A festa era da minha prima recém-bem-casada Rosalinda, pela bem-sucedida
plástica no nariz. Percorria a casa com uma tala no lugar do nariz e duas manchas roxas
ao redor dos olhos. Todos a elogiavam como se estivesse, de fato, linda. As manchas
arroxeadas ganhavam a forma do rosto. Ela agradecia a cada elogio como se fosse, de
fato, linda. As manchas arroxeadas ganhavam a forma da festa. Eu estava lá pela bebida,
havia muito tempo desconhecia o gosto de vinho importado. Inventaria um elogio se
necessário, mas elogiei antes o garçom, único a antecipar a catástrofe de um copo vazio.
As mãos da minha avó se prenderam às minhas, circulamos juntas pela sala maior da
casa. Dois sofás se intercalavam a uma poltrona antiga, única peça anacrônica àquele
ambiente moderno e asséptico. “Essa poltrona é sua, vó.” Ela segurou meu copo antes
que o derrubasse pela segunda vez. “Essa poltrona é sua, vó.
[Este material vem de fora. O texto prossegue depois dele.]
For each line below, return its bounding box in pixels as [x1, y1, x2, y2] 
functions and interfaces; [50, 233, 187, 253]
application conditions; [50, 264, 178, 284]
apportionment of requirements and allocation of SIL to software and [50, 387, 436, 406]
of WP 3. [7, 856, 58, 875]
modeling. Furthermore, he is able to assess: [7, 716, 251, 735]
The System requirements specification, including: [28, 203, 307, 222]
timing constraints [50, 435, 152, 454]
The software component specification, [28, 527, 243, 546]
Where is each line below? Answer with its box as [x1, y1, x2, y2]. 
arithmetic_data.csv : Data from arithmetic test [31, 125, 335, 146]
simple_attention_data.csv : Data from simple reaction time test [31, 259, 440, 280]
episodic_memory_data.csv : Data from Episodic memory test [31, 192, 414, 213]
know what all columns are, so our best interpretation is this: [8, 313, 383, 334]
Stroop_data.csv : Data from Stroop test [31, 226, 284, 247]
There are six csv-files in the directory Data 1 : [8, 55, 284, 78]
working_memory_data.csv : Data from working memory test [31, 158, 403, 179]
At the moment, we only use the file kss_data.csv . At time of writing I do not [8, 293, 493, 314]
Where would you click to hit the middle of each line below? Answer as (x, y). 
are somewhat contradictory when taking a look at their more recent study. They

Ninguém pode roubar de
você.” Ah, Dona Lucíola, se você soubesse do que nós duas somos feitas não me
chamaria de Senhora Perfeitinha. Se lhe dissesse de que somos feita da mesma matéria
movediça, a fazer de mim uma bêbada, e de você, escrava das próprias netas, não
pensaria em perfeição. “Não vai fazer nada, então.” Minha avó baixou a cabeça,
conformada. Sentei na poltrona velha, alguma poeira haveria de levantar naquela festa
impecavelmente chata. O garçom, leal à missão, transbordou novamente meu cálice.
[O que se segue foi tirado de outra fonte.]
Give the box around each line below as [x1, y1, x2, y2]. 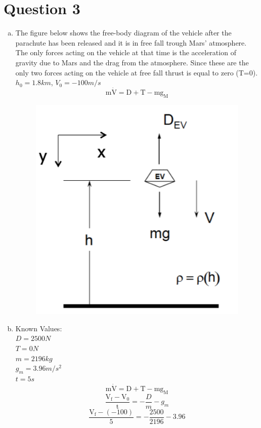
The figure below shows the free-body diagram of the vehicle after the [15, 27, 232, 38]
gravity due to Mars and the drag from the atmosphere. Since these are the [15, 57, 249, 67]
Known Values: [15, 323, 62, 333]
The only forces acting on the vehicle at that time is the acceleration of [15, 47, 236, 58]
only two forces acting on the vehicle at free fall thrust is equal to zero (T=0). [15, 67, 258, 77]
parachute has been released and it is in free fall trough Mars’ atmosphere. [15, 37, 247, 48]
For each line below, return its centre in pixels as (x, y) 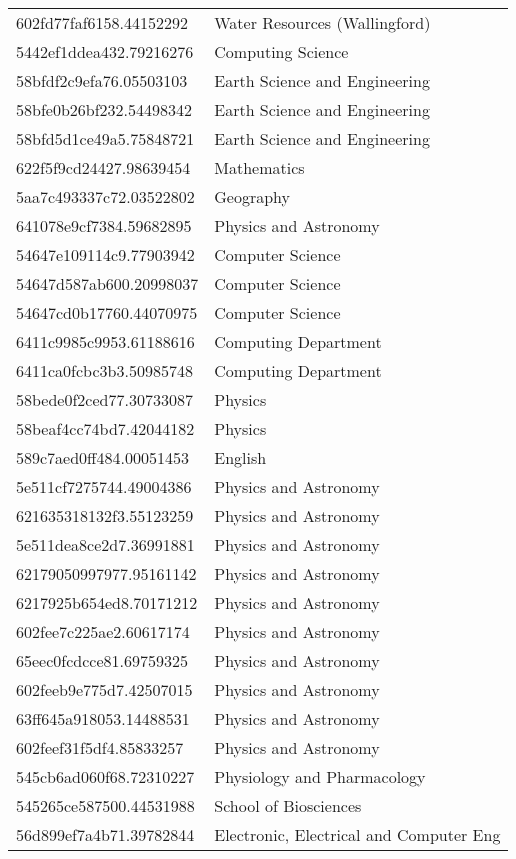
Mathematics (259, 167)
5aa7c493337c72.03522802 (105, 196)
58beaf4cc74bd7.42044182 (105, 428)
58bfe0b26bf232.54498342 (104, 109)
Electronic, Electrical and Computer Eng (357, 834)
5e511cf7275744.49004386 (104, 486)
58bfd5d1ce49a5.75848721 (105, 138)
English (240, 457)
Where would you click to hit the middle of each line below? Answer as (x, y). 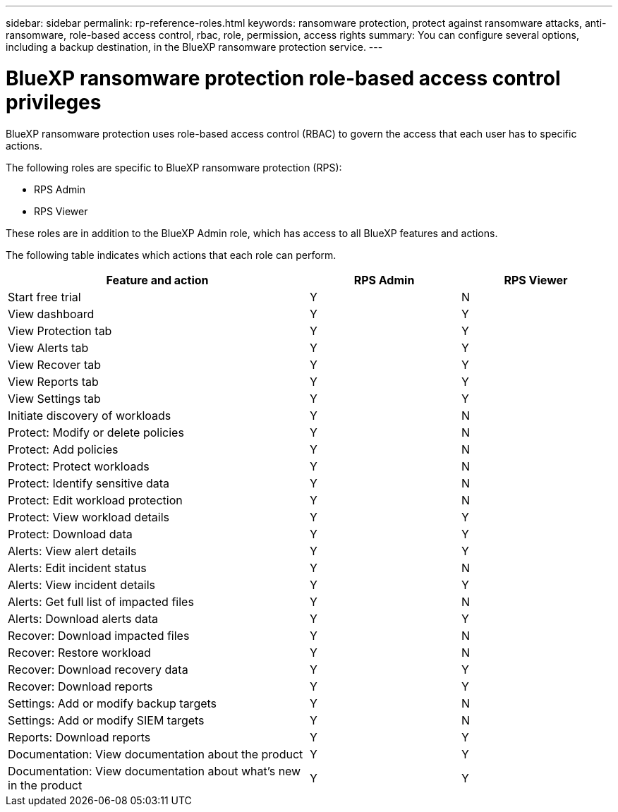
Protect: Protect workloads (79, 466)
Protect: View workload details (89, 517)
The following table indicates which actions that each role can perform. (171, 255)
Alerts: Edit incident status (77, 568)
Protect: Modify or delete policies (96, 432)
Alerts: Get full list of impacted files (101, 601)
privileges (54, 102)
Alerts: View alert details (72, 551)

Vamos, senhorita perfeitinha, o copo de vinho é mais importante do que uma poltrona
velha. “O primeiro gole é pro santo.” Pintei a poltrona de vermelho-vinho-importado.
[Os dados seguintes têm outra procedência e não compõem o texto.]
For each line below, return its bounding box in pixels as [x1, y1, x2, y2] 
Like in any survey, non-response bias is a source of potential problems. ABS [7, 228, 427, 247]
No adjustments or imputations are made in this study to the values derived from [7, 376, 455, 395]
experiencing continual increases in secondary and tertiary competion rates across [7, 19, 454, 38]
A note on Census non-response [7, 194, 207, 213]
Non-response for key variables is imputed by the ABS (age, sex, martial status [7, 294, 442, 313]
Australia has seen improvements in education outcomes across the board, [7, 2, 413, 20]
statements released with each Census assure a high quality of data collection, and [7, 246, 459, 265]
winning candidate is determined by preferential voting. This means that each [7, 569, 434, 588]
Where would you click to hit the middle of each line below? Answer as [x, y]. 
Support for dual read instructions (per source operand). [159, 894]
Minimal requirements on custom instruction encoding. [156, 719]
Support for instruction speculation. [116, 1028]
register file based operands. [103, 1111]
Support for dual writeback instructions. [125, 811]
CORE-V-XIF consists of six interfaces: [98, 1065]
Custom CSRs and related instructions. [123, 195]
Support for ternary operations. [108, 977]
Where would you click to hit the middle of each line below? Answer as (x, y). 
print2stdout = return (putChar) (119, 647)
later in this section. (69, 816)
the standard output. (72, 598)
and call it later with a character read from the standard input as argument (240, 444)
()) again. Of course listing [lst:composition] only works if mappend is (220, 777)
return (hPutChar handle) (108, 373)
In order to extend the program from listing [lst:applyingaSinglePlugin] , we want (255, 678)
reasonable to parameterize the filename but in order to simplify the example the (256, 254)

Rosalinda dizia que a poltrona fedia a naftalina. Uma poltrona marrom-escura
entre os muitos móveis e quinquilharias esparramados na estreita sala da vovó. Dona
Lucíola xingava a neta, porque gostava da poltrona, mas, no final, concordava com
Rosalinda. “Fede a naftalina essa merda.” Todas as netas riam. Ah, vovó, me xingaria
mais se lhe dissesse que elas riam de você. Dos seus dedos largos, da sua mão enrugada
e azul, da sua poltrona que fede a naftalina. Mas prefere abaixar a cabeça quando vê sua
poltrona, logo sua poltrona!, na sala grande da Rosalinda, entre dois sofás de couro
legítimo. Da minha parte, derramo boa dose de vinho e de embriaguez na poltrona-que-
fede-a-naftalina; me vingava pelas risadas e pelo desconforto de ser a Senhora
Perfeitinha.
Aqueles dedos largos tocaram meu ombro. “Rosalinda não vai gostar dessa
mancha de vinho.” Você, e mais ninguém, quem deveria gostar ou não gostar do que
quer que fizessem na sua poltrona marrom-escura, Dona Lucíola. Agarrei-me a sua
mão, estava fria. “Você está bem, vó?”. “Um mal súbito. Vai passar, vai passar.” Deitei
seu corpo frágil na sua poltrona de direito, ela não piscava, apenas suas mãos azuis se
moviam lentas nos braços da poltrona. “Dei essa poltrona porque Rosalinda é uma boa
menina.” Rosalinda voltou a cara torta à poltrona. “Vozinha, não vai dormir aí. Augusto
te leva de volta.” Augusto que era o bom menino, aguentava o narigão da Rosalinda
antes e depois da cirurgia. Dona Lucíola começou a roncar, as netas riram ao que eu
derramava mais vinho pro santo, ou a alguém capaz de lamber o sofá de couro legítimo.